GOAL OF THE EXERCISE
Return the records below exactly; pictures stay out.

(RECORDED DATA Opens)

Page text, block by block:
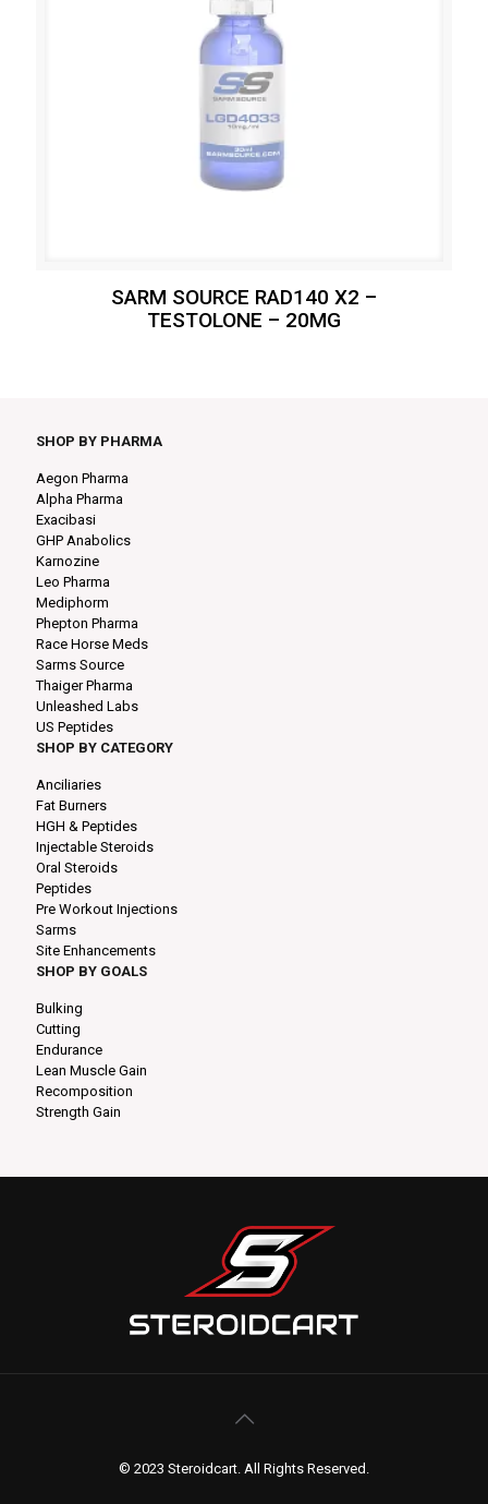
SARM SOURCE RAD140 X2 –
TESTOLONE – 20MG
SHOP BY PHARMA
Aegon Pharma
Alpha Pharma
Exacibasi
GHP Anabolics
Karnozine
Leo Pharma
Mediphorm
Phepton Pharma
Race Horse Meds
Sarms Source
Thaiger Pharma
Unleashed Labs
US Peptides
SHOP BY CATEGORY
Anciliaries
Fat Burners
HGH & Peptides
Injectable Steroids
Oral Steroids
Peptides
Pre Workout Injections
Sarms
Site Enhancements
SHOP BY GOALS
Bulking
Cutting
Endurance
Lean Muscle Gain
Recomposition
Strength Gain
© 2023 Steroidcart. All Rights Reserved.
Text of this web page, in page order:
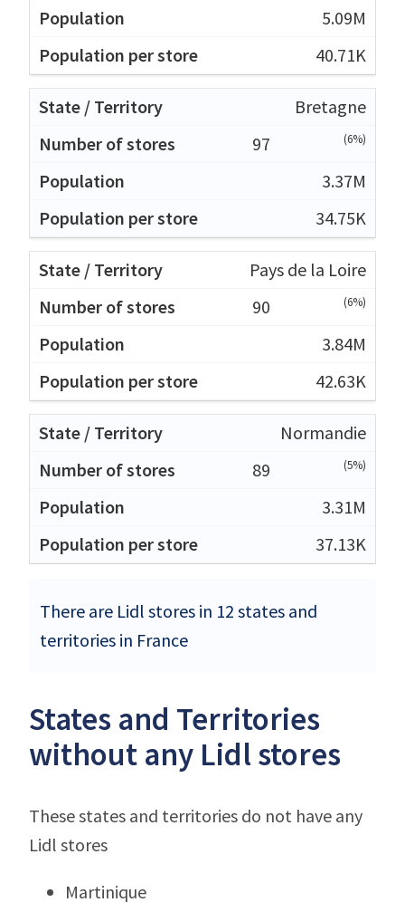
5.09M
40.71K
Bretagne
97
(6%)
3.37M
34.75K
Pays de la Loire
90
(6%)
3.84M
42.63K
Normandie
89
(5%)
3.31M
37.13K
There are Lidl stores in 12 states and
territories in France
States and Territories
without any Lidl stores
These states and territories do not have any
Lidl stores
Martinique
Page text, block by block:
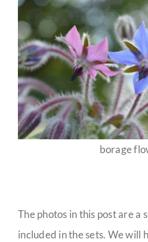
borage
The photos in this post are a
included in the sets. We will
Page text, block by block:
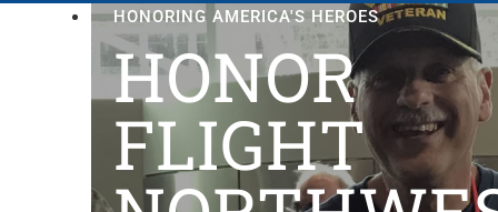
HONORING AMERICA'S HEROES
HONOR
FLIGHT
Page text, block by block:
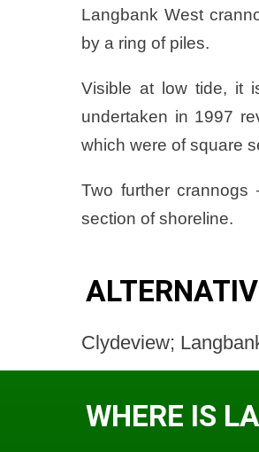
Langbank West
by a ring of piles.
Visible at low tide, it
undertaken in 1997
which were of square
Two further crannogs
section of shoreline.
Clydeview;
WHERE IS
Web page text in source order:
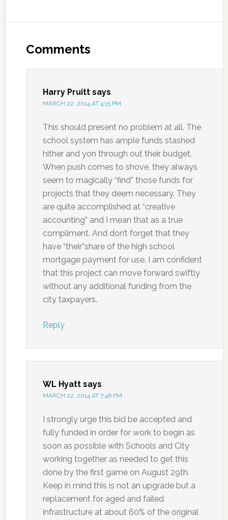
Comments
Harry Pruitt says
MARCH 22, 2014 AT 4:15 PM
This should present no problem at all. The
school system has ample funds stashed
hither and yon through out their budget.
When push comes to shove, they always
seem to magically “find” those funds for
projects that they deem necessary. They
are quite accomplished at “creative
accounting” and I mean that as a true
compliment. And don’t forget that they
have “their”share of the high school
mortgage payment for use. I am confident
that this project can move forward swiftly
without any additional funding from the
city taxpayers.
Reply
WL Hyatt says
MARCH 22, 2014 AT 7:46 PM
I strongly urge this bid be accepted and
fully funded in order for work to begin as
soon as possible with Schools and City
working together as needed to get this
done by the first game on August 29th.
Keep in mind this is not an upgrade but a
replacement for aged and failed
infrastructure at about 60% of the original
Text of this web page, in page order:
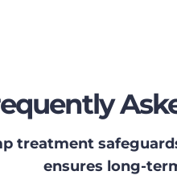
treatment
ensures long-
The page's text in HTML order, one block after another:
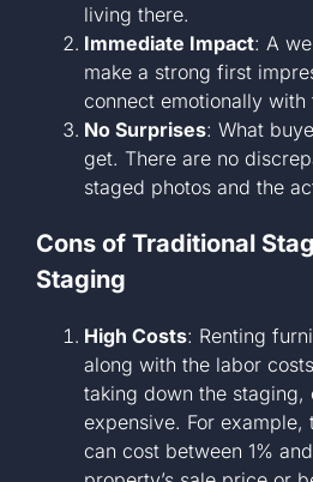
living there.
Immediate Impact: A
make a strong first
connect emotionally with
No Surprises: What
get. There are no
staged photos and the
Cons of Traditional
Staging
High Costs: Renting
along with the labor
taking down the staging,
expensive. For example,
can cost between 1%
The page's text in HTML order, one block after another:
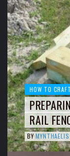
HOW TO CRAFT
RAIL
BY
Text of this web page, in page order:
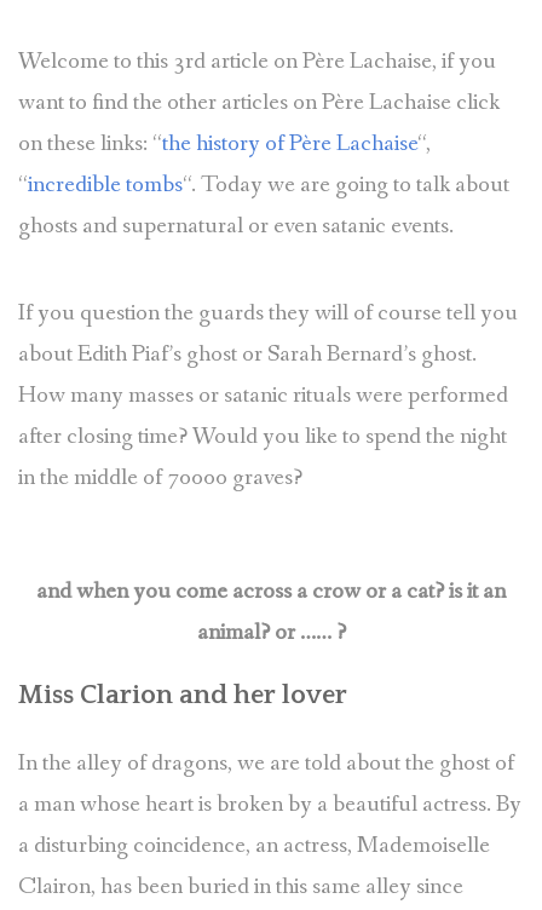
Welcome to this 3rd article on Père Lachaise, if you
want to find the other articles on Père Lachaise click
on these links: “the history of Père Lachaise“,
“incredible tombs“. Today we are going to talk about
ghosts and supernatural or even satanic events.
If you question the guards they will of course tell you
about Edith Piaf’s ghost or Sarah Bernard’s ghost.
How many masses or satanic rituals were performed
after closing time? Would you like to spend the night
in the middle of 70000 graves?
and when you come across a crow or a cat? is it an
animal? or …… ?
Miss Clarion and her lover
In the alley of dragons, we are told about the ghost of
a man whose heart is broken by a beautiful actress. By
a disturbing coincidence, an actress, Mademoiselle
Clairon, has been buried in this same alley since
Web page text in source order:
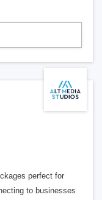
perfect for
to businesses
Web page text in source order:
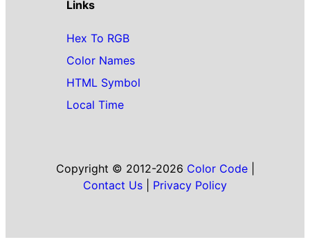
Links
Hex To RGB
Color Names
HTML Symbol
Local Time
Copyright © 2012-2026 Color Code|
Contact Us
Privacy Policy
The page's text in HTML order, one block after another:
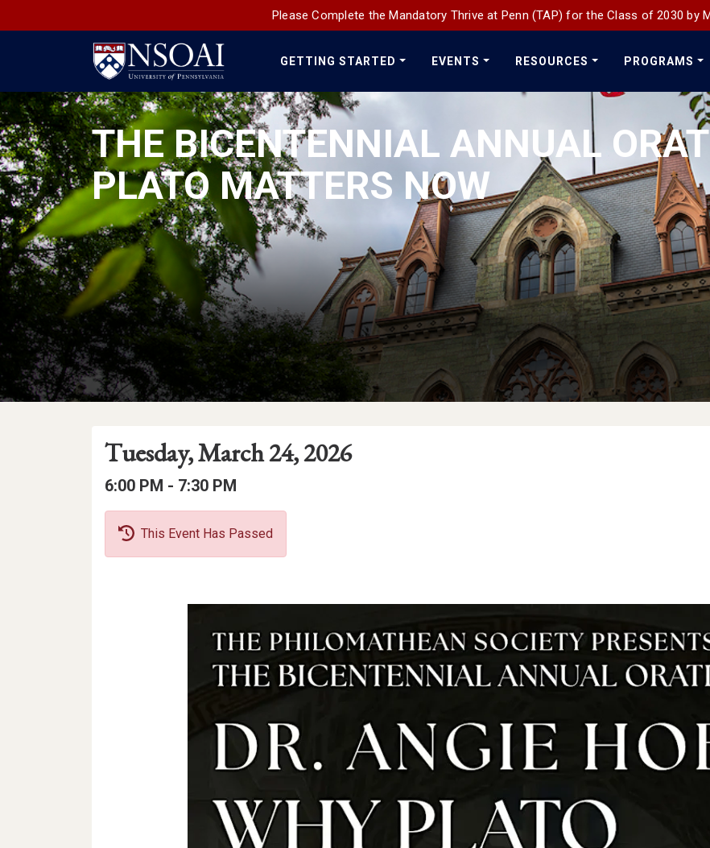
Please Complete the Mandatory Thrive at Penn (TAP) for the Class of 2030 by
Main
Navigation
GETTING STARTED EVENTS RESOURCES PROGRAMS
THE BICENTENNIAL ANNUAL
PLATO MATTERS NOW
Event
Details
Event
Date
Event
Date:
Tuesday, March 24, 2026
Event
Time
Event
Time:
6:00 PM - to
7:30 PM
This Event Has Passed
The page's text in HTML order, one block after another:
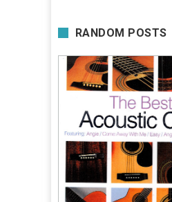
RANDOM POSTS
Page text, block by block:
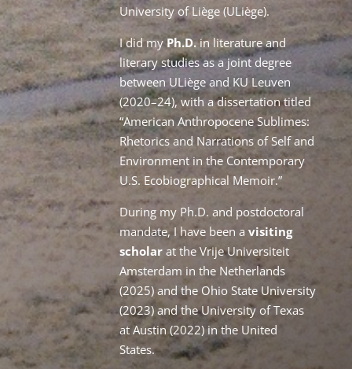
University of Liège (ULiège).
I did myPh.D.in literature and
literary studies as a joint degree
between ULiège and KU Leuven
(2020–24), with a dissertation titled
“American Anthropocene Sublimes:
Rhetorics and Narrations of Self and
Environment in the Contemporary
U.S. Ecobiographical Memoir.”
During my Ph.D. and postdoctoral
mandate, I have been avisiting
scholar at the Vrije Universiteit
Amsterdam in the Netherlands
(2025) and the Ohio State University
(2023) and the University of Texas
at Austin (2022) in the United
States.
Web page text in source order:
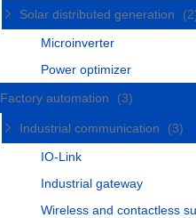
Solar distributed generation
Microinverter
Power optimizer
Factory automation
(3)
Industrial communication
(3)
IO-Link
Industrial gateway
Wireless and contactless
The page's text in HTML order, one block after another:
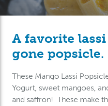
A favorite
gone popsicle.
These Mango Lassi
Yogurt, sweet mangoes,
and saffron! These make
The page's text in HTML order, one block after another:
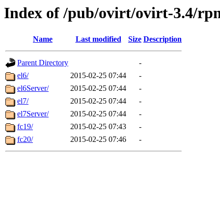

(RECORDED DATA Closes)

EXPECTED OUTPUT
Page text, block by block:
SARM SOURCE RAD140 X2 –
TESTOLONE – 20MG
SHOP BY PHARMA
Aegon Pharma
Alpha Pharma
Exacibasi
GHP Anabolics
Karnozine
Leo Pharma
Mediphorm
Phepton Pharma
Race Horse Meds
Sarms Source
Thaiger Pharma
Unleashed Labs
US Peptides
SHOP BY CATEGORY
Anciliaries
Fat Burners
HGH & Peptides
Injectable Steroids
Oral Steroids
Peptides
Pre Workout Injections
Sarms
Site Enhancements
SHOP BY GOALS
Bulking
Cutting
Endurance
Lean Muscle Gain
Recomposition
Strength Gain
© 2023 Steroidcart. All Rights Reserved.
Text of this web page, in page order:
5.09M
40.71K
Bretagne
97
(6%)
3.37M
34.75K
Pays de la Loire
90
(6%)
3.84M
42.63K
Normandie
89
(5%)
3.31M
37.13K
There are Lidl stores in 12 states and
territories in France
States and Territories
without any Lidl stores
These states and territories do not have any
Lidl stores
Martinique
Page text, block by block:
borage
The photos in this post are a
included in the sets. We will
Page text, block by block:
HONORING AMERICA'S HEROES
HONOR
FLIGHT
Page text, block by block:
Langbank West
by a ring of piles.
Visible at low tide, it
undertaken in 1997
which were of square
Two further crannogs
section of shoreline.
Clydeview;
WHERE IS
Web page text in source order:
Comments
Harry Pruitt says
MARCH 22, 2014 AT 4:15 PM
This should present no problem at all. The
school system has ample funds stashed
hither and yon through out their budget.
When push comes to shove, they always
seem to magically “find” those funds for
projects that they deem necessary. They
are quite accomplished at “creative
accounting” and I mean that as a true
compliment. And don’t forget that they
have “their”share of the high school
mortgage payment for use. I am confident
that this project can move forward swiftly
without any additional funding from the
city taxpayers.
Reply
WL Hyatt says
MARCH 22, 2014 AT 7:46 PM
I strongly urge this bid be accepted and
fully funded in order for work to begin as
soon as possible with Schools and City
working together as needed to get this
done by the first game on August 29th.
Keep in mind this is not an upgrade but a
replacement for aged and failed
infrastructure at about 60% of the original
Text of this web page, in page order:
treatment
ensures long-
The page's text in HTML order, one block after another:
living there.
Immediate Impact: A
make a strong first
connect emotionally with
No Surprises: What
get. There are no
staged photos and the
Cons of Traditional
Staging
High Costs: Renting
along with the labor
taking down the staging,
expensive. For example,
can cost between 1%
The page's text in HTML order, one block after another:
HOW TO CRAFT
RAIL
BY
Text of this web page, in page order:
Welcome to this 3rd article on Père Lachaise, if you
want to find the other articles on Père Lachaise click
on these links: “the history of Père Lachaise“,
“incredible tombs“. Today we are going to talk about
ghosts and supernatural or even satanic events.
If you question the guards they will of course tell you
about Edith Piaf’s ghost or Sarah Bernard’s ghost.
How many masses or satanic rituals were performed
after closing time? Would you like to spend the night
in the middle of 70000 graves?
and when you come across a crow or a cat? is it an
animal? or …… ?
Miss Clarion and her lover
In the alley of dragons, we are told about the ghost of
a man whose heart is broken by a beautiful actress. By
a disturbing coincidence, an actress, Mademoiselle
Clairon, has been buried in this same alley since
Web page text in source order:
perfect for
to businesses
Web page text in source order:
Links
Hex To RGB
Color Names
HTML Symbol
Local Time
Copyright © 2012-2026 Color Code|
Contact Us
Privacy Policy
The page's text in HTML order, one block after another:
Please Complete the Mandatory Thrive at Penn (TAP) for the Class of 2030 by
Main
Navigation
GETTING STARTED EVENTS RESOURCES PROGRAMS
THE BICENTENNIAL ANNUAL
PLATO MATTERS NOW
Event
Details
Event
Date
Event
Date:
Tuesday, March 24, 2026
Event
Time
Event
Time:
6:00 PM - to
7:30 PM
This Event Has Passed
The page's text in HTML order, one block after another:
RANDOM POSTS
Page text, block by block:
University of Liège (ULiège).
I did myPh.D.in literature and
literary studies as a joint degree
between ULiège and KU Leuven
(2020–24), with a dissertation titled
“American Anthropocene Sublimes:
Rhetorics and Narrations of Self and
Environment in the Contemporary
U.S. Ecobiographical Memoir.”
During my Ph.D. and postdoctoral
mandate, I have been avisiting
scholar at the Vrije Universiteit
Amsterdam in the Netherlands
(2025) and the Ohio State University
(2023) and the University of Texas
at Austin (2022) in the United
States.
Web page text in source order:
Solar distributed generation
Microinverter
Power optimizer
Factory automation
(3)
Industrial communication
(3)
IO-Link
Industrial gateway
Wireless and contactless
The page's text in HTML order, one block after another:
A favorite
gone popsicle.
These Mango Lassi
Yogurt, sweet mangoes,
and saffron! These make
The page's text in HTML order, one block after another:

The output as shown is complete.